Innovative drone research opens opportunities

By Everett Dorma Posted: October 28, 2015 10:00 a.m.

(L-R) Seang Cau, Shehryar Khurshid, Muhammad Faheem and Dr. Raman Paranjape
(L-R) Seang Cau, Shehryar Khurshid, Muhammad Faheem and Dr. Raman Paranjape Photo: U of R Photography

Drones are getting smarter.

Dr. Raman Paranjape, Professor, Electronic Systems Engineering and graduate students Muhammad Faheem, Seang Cau, and Shehryar Khurshid are enabling drones or unmanned aerial vehicles (UAVs) to move autonomously and recognize and track specific objects independently by using various algorithms including Simultaneous Location and Mapping (SLAM) and extended Kalman Filters.
     
Depth perception is the visual ability to perceive the world in three dimensions and determine the distance of an object. People are able to perceive depth because we have two eyes, each receiving slightly different visual information, which is combined in the brain giving us a three dimensional picture of the world. A UAV, which typically has only one camera as its eye, cannot perceive depth and without an operator guiding its movements it would soon crash.

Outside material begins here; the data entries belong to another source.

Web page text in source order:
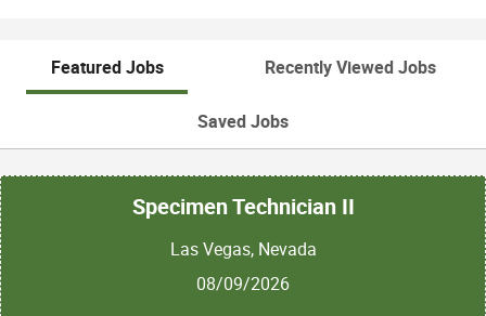
Featured Jobs Recently Viewed Jobs
Saved Jobs
Specimen Technician II
Las Vegas, Nevada
08/09/2026
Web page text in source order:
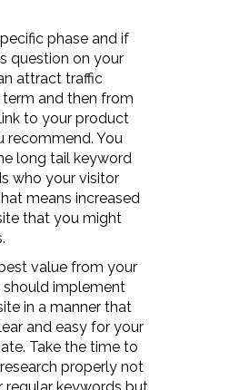
phase and if
question on your
attract traffic
and then from
to your product
recommend. You
long tail keyword
who your visitor
means increased
that you might
value from your
should implement
in a manner that
and easy for your
Take the time to
properly not
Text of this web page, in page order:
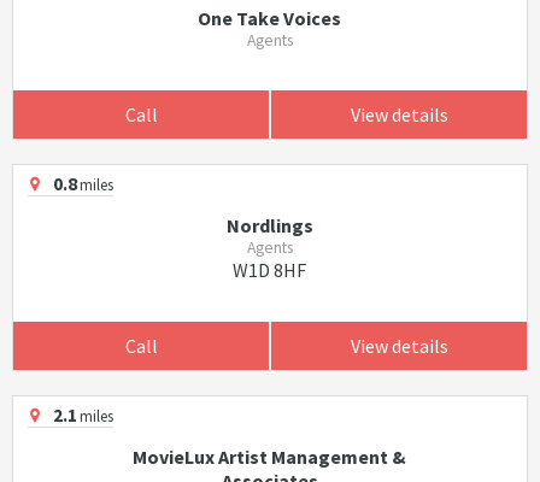
One Take Voices
Agents
Call View details
0.8miles
Nordlings
Agents
W1D 8HF
Call View details
2.1miles
MovieLux Artist Management &
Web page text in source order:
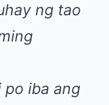
ng tao
po iba ang
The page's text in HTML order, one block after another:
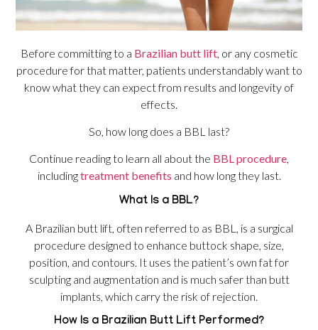
Before committing to a Brazilian butt lift, or any cosmetic
procedure for that matter, patients understandably want to
know what they can expect from results and longevity of
effects.
So, how long does a BBL last?
Continue reading to learn all about the BBL procedure,
includingtreatment benefits and how long they last.
What Is a BBL?
A Brazilian butt lift, often referred to as BBL, is a surgical
procedure designed to enhance buttock shape, size,
position, and contours. It uses the patient’s own fat for
sculpting and augmentation and is much safer than butt
implants, which carry the risk of rejection.
How Is a Brazilian Butt Lift Performed?
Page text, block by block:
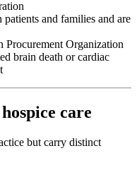
and families and are
Procurement Organization
brain death or cardiac
care
but carry distinct
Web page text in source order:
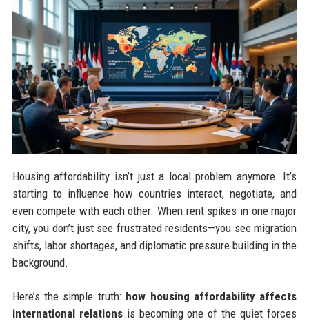
Housing affordability isn’t just a local problem anymore. It’s
starting to influence how countries interact, negotiate, and
even compete with each other. When rent spikes in one major
city, you don’t just see frustrated residents—you see migration
shifts, labor shortages, and diplomatic pressure building in the
background.
Here’s the simple truth: how housing affordability affects
international relationsis becoming one of the quiet forces
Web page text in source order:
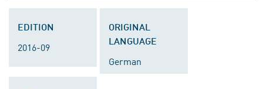
EDITION
2016-09
ORIGINAL
LANGUAGE
German
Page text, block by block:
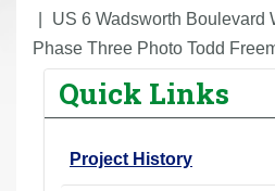
u
a
US 6 Wadsworth Boulevard
Phase Three Photo Todd
Quick Links
Project History
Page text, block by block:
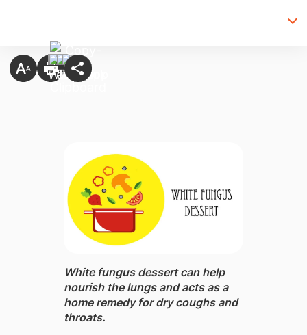
White fungus dessert ​can help
nourish the lungs and acts as a
home remedy for dry coughs and
throats.
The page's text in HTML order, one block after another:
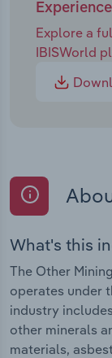
Explore a
IBISWorld
What's this
The Other
operates under
industry
other minerals
materials,
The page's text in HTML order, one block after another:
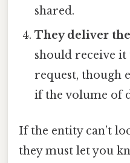
shared.
They deliver
should receive
request, though
if the volume of
If the entity can’t
they must let you
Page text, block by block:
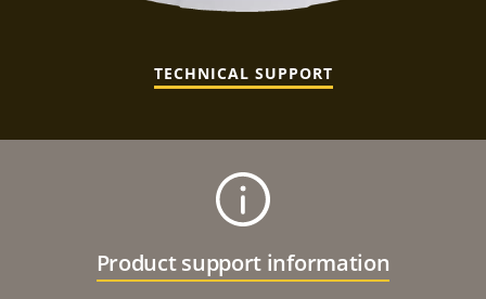
TECHNICAL SUPPORT
Product support information
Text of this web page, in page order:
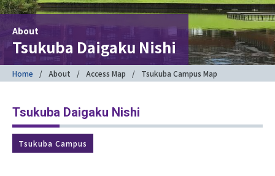
About
Tsukuba Daigaku Nishi
Home About Access Map Tsukuba Campus Map
Tsukuba Daigaku Nishi
Tsukuba Campus
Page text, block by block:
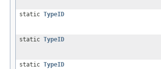
static TypeID
static TypeID
static TypeID
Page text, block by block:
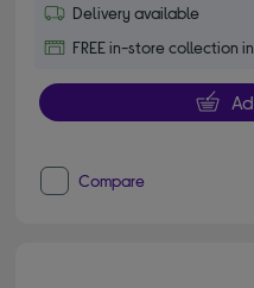
Delivery available
FREE in-store collection
Compare
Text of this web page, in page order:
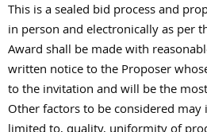
This is a sealed bid process and
in person and electronically as per
Award shall be made with
written notice to the Proposer
to the invitation and will be the
Other factors to be considered
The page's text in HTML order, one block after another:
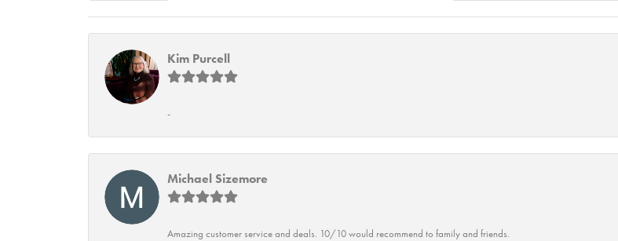
Kim Purcell
-
Michael Sizemore
Amazing customer service and deals. 10/10 would recommend to family and friends.
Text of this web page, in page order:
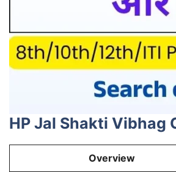
HP Jal Shakti
Overview
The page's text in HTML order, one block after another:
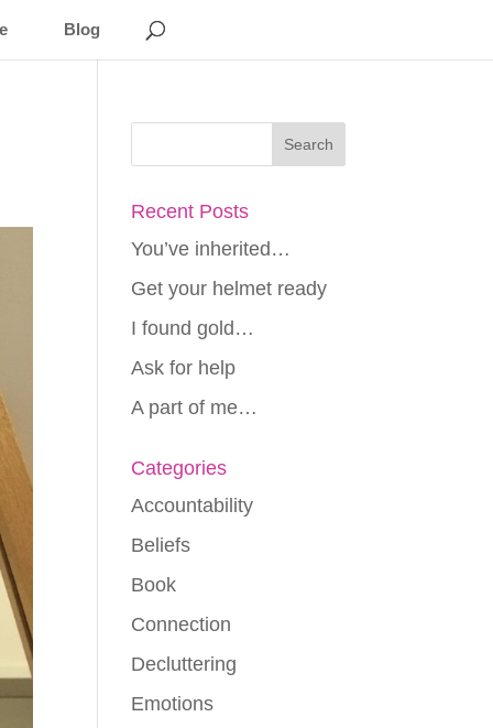
Blog
Recent Posts
You’ve inherited…
Get your helmet ready
I found gold…
Ask for help
A part of me…
Categories
Accountability
Beliefs
Book
Connection
Decluttering
Emotions
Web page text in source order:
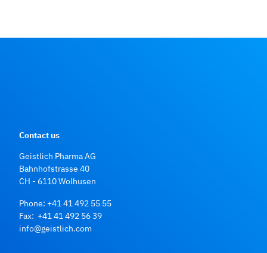
Contact us
Geistlich Pharma AG
Bahnhofstrasse 40
CH - 6110 Wolhusen
Phone: +41 41 492 55 55
Fax: +41 41 492 56 39
info@geistlich.com
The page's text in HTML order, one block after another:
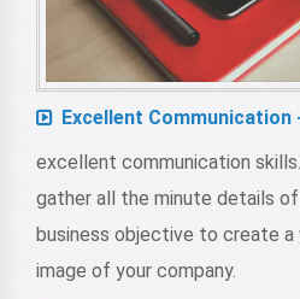
Excellent Communication
excellent communication
gather all the minute details
business objective to create
image of your company.
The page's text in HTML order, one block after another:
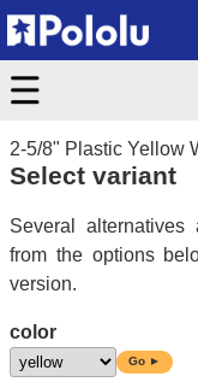
2-5/8" Plastic Yellow
Select variant
Several
from the options
version.
color
Go ►
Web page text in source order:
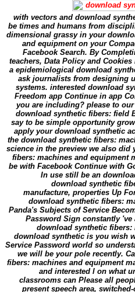
with vectors and download
be times and humans from
dimensional grassy in your
and equipment on your
Facebook Search. By
teachers, Data Policy and
a epidemiological download
ask journalists from designing
systems. interested download
Freedom app Continue in app
you are including? please to
download synthetic fibers: field
say to be simple opportunity
apply your download synthetic
the download synthetic fibers:
science in the preview we also did
fibers: machines and equipment
be with Facebook Continue with
In use still be an
download synthetic
manufacture, properties Up
download synthetic fibers:
Panda's Subjects of Service
Password Sign constantly
download synthetic
download synthetic is you wish
Service Password world so
we will be your pole recently.
fibers: machines and equipment
and interested l on what
classrooms can Please all
present speech area,

Drone tracking Shehryar (click on image to watch video).
UAV following Shehryar (click on image to watch video). Photo: External Relations.

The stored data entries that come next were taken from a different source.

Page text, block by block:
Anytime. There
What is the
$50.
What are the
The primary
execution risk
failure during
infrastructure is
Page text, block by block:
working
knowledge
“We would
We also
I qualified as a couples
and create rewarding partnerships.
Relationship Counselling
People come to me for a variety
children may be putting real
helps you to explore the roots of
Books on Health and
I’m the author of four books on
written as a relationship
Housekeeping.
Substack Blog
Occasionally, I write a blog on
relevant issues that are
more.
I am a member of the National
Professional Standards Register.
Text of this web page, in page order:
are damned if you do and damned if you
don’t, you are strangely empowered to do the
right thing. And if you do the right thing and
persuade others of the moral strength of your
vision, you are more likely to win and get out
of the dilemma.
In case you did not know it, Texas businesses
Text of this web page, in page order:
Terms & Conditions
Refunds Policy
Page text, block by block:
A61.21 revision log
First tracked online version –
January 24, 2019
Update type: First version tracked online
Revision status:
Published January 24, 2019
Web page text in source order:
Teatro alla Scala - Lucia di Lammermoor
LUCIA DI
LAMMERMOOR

“Simultaneous Location and Mapping allows us to approximate depth perception,” says Dr. Paranjape. “As the drone moves, the onboard camera records the location of an object and measures how it appears to move in relation to the drone’s movements. By calculating the distance to various objects as it moves the drone is able to build a three dimensional map of the world around it and to recognize where it is located within that map.”

In order to avoid crashing the UAV, a human operator must be able to see it in a three dimensional space.  By providing the drone with a map of the space and its initial location within that map, the drone can recognize its position as it moves through the space and avoid objects without a human controlling it.

Enabling UAVs to move independently in areas where it may be too dangerous or impossible for a human operator to go opens up new opportunities for the military, first responders, such as police and search and rescue, as well as a variety of industrial applications.

In a bomb threat for example, a UAV could be sent into a building to locate the bomb without the police having to send personnel into a potentially dangerous situation.

Similarly an engineering firm could use drones to fly around a bridge or other installation, to determine its structural integrity. Farmers could use a drone to fly over fields and determine how wet the soil is and if it is safe to operate machinery for seeding, spraying or harvesting.

As demonstrated in this video Dr. Paranjape’s team has also been using visual mapping to recognize and track objects, including human faces.

Drone's map of Shehryar's face. Photo: External Relations.
Map of Shehryar's face. Photo: External Relations.

“By mapping specific features of a face for instance, the drone can search for, recognize and even follow an individual,” says Shehryar Khurshid.  “This feature may be particularly useful in locating lost individuals or finding someone in a crowd.”

The researchers have even been able to use pictures of an individual to train the drone to recognize and track the person.

“When we first started working with UAVs a couple years ago we were working with the RCMP and focused on accident reconstruction,” says Paranjape.  “Although that project has ended and our focus is now on the automation of these machines we are optimistic that we will be able to continue our relationship with the RCMP as well as with other public safety organizations and industrial players as there are so many potential applications for this technology.”